▶ [EXERCISE DIRECTIONS] Leaving out pictures, output exactly the lines below from the one that has "the namespace does" through the one that has "You can add", and nothing else.

▶ [RAW DATA]

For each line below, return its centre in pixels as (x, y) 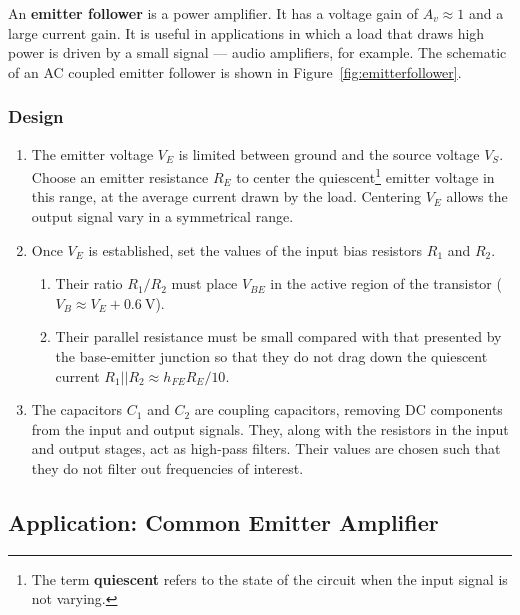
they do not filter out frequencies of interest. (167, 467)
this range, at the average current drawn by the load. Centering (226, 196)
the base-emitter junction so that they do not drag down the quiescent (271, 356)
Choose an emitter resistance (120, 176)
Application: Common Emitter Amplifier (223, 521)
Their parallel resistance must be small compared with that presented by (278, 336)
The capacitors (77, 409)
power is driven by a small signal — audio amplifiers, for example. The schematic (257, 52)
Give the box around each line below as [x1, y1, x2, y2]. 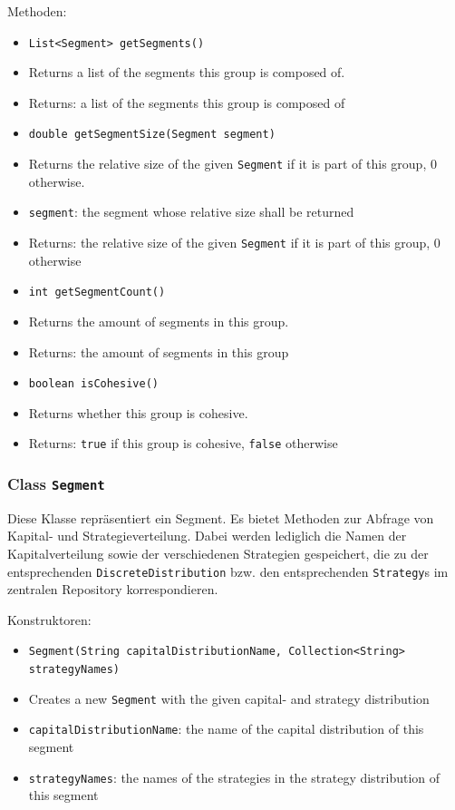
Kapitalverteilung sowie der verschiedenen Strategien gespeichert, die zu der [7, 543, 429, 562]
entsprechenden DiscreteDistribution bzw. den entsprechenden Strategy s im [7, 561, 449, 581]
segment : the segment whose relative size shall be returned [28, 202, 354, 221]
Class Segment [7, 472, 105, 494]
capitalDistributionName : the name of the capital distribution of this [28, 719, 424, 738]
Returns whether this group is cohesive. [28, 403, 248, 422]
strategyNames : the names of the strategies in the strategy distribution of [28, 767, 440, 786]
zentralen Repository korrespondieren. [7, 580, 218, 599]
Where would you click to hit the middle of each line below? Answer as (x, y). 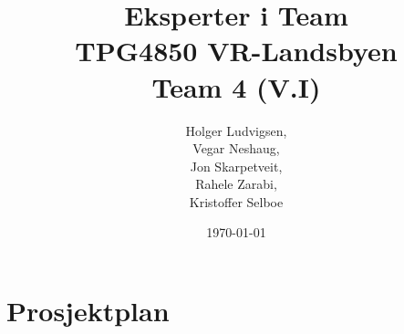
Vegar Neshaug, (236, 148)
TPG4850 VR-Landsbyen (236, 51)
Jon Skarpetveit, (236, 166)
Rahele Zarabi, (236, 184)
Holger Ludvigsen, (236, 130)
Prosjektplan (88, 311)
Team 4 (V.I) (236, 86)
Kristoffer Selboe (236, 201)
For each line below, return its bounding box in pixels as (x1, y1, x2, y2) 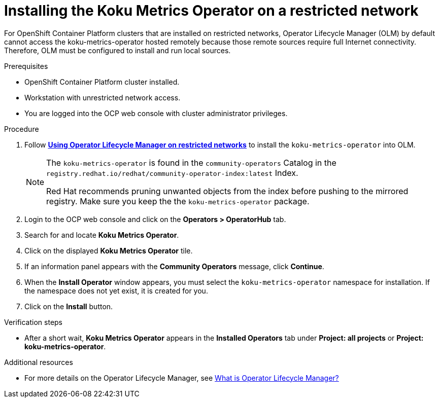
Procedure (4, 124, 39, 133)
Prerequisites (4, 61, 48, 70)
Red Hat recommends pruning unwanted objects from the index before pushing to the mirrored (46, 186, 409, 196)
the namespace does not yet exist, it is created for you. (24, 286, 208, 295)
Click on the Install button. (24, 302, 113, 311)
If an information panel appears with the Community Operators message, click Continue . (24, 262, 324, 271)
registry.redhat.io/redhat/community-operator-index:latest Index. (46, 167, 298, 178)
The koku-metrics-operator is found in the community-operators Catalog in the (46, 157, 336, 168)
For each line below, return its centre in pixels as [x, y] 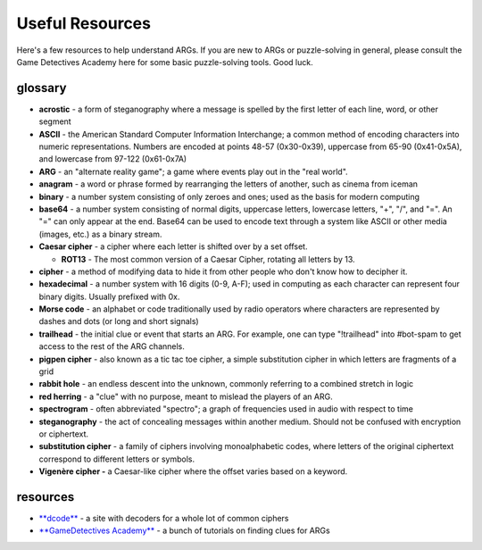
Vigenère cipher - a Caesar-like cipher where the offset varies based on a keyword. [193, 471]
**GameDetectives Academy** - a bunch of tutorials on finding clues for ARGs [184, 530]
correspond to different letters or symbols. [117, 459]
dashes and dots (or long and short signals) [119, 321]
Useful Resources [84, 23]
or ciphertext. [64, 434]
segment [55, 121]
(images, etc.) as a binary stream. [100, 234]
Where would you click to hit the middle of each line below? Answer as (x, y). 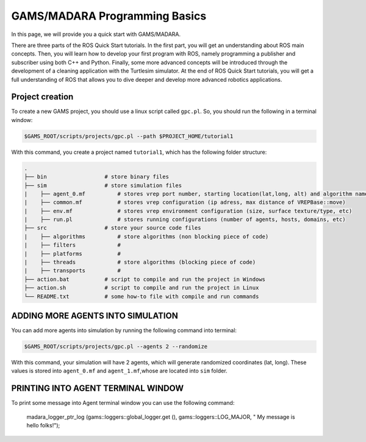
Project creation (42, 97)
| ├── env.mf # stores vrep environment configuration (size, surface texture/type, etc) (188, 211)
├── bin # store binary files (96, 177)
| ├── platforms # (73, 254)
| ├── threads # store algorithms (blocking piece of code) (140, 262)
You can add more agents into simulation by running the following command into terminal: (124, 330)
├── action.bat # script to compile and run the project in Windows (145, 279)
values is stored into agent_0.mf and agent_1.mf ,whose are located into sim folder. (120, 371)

▶ [ANSWER TO THIS TASK]
the namespace does not yet exist, it is created for you. (24, 286, 208, 295)
Click on the Install button. (24, 302, 113, 311)
If an information panel appears with the Community Operators message, click Continue . (24, 262, 324, 271)
registry.redhat.io/redhat/community-operator-index:latest Index. (46, 167, 298, 178)
The koku-metrics-operator is found in the community-operators Catalog in the (46, 157, 336, 168)
For each line below, return its centre in pixels as [x, y] 
Vigenère cipher - a Caesar-like cipher where the offset varies based on a keyword. [193, 471]
**GameDetectives Academy** - a bunch of tutorials on finding clues for ARGs [184, 530]
correspond to different letters or symbols. [117, 459]
dashes and dots (or long and short signals) [119, 321]
Useful Resources [84, 23]
or ciphertext. [64, 434]
segment [55, 121]
(images, etc.) as a binary stream. [100, 234]
Where would you click to hit the middle of each line below? Answer as (x, y). 
Project creation (42, 97)
| ├── env.mf # stores vrep environment configuration (size, surface texture/type, etc) (188, 211)
├── bin # store binary files (96, 177)
| ├── platforms # (73, 254)
| ├── threads # store algorithms (blocking piece of code) (140, 262)
You can add more agents into simulation by running the following command into terminal: (124, 330)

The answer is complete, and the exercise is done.